### Problem
Determine the number of lines in the following entries that hold the word "wall". Give only that number.

### Data in this exercise
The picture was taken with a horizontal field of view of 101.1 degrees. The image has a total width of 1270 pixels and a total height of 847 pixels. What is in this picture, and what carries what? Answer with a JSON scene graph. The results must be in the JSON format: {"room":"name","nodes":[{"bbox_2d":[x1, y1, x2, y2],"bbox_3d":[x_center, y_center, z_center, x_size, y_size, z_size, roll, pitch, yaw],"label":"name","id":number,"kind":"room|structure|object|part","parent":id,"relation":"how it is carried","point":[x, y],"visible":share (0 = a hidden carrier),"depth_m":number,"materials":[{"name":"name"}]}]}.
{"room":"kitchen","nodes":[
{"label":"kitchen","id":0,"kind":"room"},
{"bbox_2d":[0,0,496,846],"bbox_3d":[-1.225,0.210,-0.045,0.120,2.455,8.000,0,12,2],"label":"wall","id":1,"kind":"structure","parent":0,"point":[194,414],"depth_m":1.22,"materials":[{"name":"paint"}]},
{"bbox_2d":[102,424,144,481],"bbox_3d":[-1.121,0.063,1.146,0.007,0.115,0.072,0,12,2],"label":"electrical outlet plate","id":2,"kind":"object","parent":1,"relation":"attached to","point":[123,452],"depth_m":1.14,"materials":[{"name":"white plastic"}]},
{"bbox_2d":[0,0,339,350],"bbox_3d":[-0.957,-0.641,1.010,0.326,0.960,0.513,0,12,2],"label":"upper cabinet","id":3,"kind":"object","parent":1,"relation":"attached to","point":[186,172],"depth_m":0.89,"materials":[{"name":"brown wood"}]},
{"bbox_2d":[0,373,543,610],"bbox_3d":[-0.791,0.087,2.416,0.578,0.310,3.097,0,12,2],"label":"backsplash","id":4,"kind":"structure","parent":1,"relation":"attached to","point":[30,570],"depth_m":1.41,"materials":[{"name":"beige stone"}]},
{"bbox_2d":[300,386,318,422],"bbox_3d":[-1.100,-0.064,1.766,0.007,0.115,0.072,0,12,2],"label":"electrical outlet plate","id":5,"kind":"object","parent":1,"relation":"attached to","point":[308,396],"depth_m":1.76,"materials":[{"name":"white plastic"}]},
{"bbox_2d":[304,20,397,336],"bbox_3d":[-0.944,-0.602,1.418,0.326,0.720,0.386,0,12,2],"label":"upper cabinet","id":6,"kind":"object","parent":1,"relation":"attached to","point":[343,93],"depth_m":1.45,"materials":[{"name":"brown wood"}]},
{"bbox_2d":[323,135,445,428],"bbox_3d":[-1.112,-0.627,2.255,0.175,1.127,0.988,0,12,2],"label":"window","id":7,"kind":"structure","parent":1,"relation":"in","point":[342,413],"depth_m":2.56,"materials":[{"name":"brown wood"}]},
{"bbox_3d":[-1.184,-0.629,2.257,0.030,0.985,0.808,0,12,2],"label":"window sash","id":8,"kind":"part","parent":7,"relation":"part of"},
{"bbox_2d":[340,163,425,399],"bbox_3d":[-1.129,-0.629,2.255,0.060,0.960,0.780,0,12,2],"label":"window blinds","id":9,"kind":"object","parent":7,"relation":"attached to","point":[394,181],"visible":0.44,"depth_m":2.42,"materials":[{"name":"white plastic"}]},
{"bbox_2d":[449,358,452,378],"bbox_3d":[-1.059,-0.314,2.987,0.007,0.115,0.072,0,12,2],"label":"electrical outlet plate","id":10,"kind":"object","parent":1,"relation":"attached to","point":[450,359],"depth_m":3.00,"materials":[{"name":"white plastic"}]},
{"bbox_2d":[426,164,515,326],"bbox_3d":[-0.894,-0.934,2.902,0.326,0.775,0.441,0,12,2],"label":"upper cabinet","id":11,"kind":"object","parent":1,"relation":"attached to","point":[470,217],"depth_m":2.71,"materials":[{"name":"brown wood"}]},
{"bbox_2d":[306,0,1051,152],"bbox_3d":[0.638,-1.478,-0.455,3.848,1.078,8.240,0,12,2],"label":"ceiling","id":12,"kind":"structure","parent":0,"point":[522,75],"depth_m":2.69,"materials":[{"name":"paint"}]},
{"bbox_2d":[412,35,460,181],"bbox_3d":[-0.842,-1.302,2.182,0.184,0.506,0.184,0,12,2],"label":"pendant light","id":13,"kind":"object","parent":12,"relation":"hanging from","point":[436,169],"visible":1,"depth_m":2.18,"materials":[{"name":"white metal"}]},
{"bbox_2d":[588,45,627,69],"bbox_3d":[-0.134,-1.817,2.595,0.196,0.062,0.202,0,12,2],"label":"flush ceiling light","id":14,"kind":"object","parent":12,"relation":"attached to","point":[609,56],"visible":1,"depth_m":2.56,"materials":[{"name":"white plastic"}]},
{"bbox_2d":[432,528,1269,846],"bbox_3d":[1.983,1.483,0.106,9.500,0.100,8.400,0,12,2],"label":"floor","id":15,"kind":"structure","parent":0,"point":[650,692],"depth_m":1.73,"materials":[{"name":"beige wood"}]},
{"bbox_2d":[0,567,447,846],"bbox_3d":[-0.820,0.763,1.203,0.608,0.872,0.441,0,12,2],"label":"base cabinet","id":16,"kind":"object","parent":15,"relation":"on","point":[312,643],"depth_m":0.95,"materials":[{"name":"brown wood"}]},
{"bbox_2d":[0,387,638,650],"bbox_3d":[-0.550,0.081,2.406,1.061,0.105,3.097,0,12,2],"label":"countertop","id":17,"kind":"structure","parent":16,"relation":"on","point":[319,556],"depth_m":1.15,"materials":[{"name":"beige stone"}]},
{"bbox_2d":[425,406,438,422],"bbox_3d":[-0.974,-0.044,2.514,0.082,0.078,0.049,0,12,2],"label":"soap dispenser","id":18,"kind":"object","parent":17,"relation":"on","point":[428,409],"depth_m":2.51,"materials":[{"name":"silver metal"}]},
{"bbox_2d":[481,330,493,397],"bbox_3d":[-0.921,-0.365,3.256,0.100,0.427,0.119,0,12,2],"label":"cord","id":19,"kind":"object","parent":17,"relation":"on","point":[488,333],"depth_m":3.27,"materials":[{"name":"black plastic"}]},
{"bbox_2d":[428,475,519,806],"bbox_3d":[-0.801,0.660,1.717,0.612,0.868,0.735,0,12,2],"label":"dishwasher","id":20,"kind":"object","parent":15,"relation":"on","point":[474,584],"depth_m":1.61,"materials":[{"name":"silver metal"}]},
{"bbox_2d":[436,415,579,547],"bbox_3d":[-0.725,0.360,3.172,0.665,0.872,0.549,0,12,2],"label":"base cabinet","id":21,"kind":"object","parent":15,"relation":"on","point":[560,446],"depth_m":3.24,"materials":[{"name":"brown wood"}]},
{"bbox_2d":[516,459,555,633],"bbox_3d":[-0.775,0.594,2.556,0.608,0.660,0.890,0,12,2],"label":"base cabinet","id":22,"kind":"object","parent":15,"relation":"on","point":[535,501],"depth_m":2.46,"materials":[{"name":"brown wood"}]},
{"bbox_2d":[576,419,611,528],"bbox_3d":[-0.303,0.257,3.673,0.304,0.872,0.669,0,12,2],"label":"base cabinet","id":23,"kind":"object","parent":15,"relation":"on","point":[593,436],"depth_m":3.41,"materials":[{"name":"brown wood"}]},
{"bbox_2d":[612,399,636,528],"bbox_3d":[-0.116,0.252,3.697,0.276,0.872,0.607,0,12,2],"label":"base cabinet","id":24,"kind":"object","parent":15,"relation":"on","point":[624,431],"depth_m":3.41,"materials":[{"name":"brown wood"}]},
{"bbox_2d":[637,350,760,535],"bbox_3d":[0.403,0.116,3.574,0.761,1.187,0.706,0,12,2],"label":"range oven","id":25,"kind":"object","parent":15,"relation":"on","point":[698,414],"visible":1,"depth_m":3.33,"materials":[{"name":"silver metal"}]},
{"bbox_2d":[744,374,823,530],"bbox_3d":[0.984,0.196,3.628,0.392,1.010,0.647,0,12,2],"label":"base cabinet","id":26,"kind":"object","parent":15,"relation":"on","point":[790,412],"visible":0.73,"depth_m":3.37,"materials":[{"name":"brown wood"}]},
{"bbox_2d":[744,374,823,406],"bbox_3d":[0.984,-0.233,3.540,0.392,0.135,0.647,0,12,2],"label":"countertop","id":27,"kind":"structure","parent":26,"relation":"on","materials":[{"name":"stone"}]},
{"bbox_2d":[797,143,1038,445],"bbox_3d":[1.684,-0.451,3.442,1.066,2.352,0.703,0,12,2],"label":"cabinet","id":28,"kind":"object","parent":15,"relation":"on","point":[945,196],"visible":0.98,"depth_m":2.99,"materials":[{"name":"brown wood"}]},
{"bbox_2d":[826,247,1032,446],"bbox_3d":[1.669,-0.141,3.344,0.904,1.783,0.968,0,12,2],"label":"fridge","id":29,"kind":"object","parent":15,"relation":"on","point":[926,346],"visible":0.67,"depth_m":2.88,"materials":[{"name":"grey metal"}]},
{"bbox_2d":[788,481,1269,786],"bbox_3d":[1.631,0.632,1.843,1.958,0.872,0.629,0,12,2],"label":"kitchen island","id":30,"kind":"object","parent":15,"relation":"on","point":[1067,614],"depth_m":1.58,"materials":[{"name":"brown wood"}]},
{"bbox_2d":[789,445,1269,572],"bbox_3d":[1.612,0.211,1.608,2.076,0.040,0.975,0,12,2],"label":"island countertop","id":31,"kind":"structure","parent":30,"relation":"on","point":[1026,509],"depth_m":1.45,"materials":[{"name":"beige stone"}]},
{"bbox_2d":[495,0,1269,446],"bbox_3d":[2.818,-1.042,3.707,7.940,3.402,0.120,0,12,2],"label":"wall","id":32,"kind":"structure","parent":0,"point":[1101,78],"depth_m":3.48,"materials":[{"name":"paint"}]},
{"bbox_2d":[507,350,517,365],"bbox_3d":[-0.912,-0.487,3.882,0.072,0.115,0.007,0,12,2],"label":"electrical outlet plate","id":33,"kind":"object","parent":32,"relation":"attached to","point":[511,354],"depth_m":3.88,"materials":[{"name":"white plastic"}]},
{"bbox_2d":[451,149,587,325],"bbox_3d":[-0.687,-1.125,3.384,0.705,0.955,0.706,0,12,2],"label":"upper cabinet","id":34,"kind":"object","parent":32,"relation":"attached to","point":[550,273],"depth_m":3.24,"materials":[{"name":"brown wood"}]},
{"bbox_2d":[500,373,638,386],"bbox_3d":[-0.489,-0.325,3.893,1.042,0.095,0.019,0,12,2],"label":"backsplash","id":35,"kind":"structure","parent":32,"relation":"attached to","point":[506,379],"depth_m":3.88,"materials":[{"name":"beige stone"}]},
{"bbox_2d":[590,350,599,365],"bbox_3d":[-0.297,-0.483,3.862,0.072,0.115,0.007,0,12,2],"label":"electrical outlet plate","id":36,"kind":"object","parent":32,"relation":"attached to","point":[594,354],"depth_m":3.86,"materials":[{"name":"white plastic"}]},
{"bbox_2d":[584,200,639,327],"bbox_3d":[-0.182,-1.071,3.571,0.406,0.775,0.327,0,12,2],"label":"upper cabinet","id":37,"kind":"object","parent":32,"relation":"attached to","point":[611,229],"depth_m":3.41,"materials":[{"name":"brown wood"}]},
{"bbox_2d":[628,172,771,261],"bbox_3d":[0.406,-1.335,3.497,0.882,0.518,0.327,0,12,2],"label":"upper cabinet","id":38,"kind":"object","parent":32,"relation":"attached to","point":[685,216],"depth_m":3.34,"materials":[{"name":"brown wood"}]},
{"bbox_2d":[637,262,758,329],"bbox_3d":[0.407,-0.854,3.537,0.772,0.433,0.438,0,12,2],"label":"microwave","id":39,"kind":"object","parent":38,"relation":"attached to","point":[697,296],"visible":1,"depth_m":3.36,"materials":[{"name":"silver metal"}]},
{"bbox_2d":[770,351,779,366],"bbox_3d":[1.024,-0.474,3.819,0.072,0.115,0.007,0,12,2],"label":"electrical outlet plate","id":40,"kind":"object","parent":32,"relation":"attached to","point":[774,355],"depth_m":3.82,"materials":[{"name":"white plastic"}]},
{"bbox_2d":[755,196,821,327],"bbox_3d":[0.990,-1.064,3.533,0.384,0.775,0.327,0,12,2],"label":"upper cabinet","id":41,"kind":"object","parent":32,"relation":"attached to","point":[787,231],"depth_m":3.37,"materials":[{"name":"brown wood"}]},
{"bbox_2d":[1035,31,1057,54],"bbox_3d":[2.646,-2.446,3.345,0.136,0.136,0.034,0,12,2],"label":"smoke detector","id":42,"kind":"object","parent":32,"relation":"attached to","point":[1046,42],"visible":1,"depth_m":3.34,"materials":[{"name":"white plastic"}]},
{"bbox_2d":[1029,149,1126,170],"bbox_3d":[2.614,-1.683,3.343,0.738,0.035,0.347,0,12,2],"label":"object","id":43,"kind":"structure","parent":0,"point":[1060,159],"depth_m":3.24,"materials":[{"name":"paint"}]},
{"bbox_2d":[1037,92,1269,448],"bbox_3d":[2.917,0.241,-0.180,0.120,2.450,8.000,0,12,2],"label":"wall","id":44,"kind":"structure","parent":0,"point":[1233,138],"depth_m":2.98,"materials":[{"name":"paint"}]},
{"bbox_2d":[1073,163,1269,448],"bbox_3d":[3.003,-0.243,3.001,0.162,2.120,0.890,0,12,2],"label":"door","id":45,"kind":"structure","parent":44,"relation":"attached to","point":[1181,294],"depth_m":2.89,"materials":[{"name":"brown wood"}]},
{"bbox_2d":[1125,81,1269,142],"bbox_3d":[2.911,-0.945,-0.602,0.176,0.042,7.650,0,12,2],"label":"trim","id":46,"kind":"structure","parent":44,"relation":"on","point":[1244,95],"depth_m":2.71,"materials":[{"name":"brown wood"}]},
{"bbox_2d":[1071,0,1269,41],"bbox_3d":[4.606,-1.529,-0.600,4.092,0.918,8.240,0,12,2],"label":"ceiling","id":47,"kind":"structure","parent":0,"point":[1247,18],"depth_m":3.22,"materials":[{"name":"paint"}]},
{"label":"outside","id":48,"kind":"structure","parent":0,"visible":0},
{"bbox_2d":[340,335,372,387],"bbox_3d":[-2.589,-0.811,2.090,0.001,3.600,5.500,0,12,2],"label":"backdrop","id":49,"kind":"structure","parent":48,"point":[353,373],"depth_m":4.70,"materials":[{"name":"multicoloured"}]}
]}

### Result of this exercise
3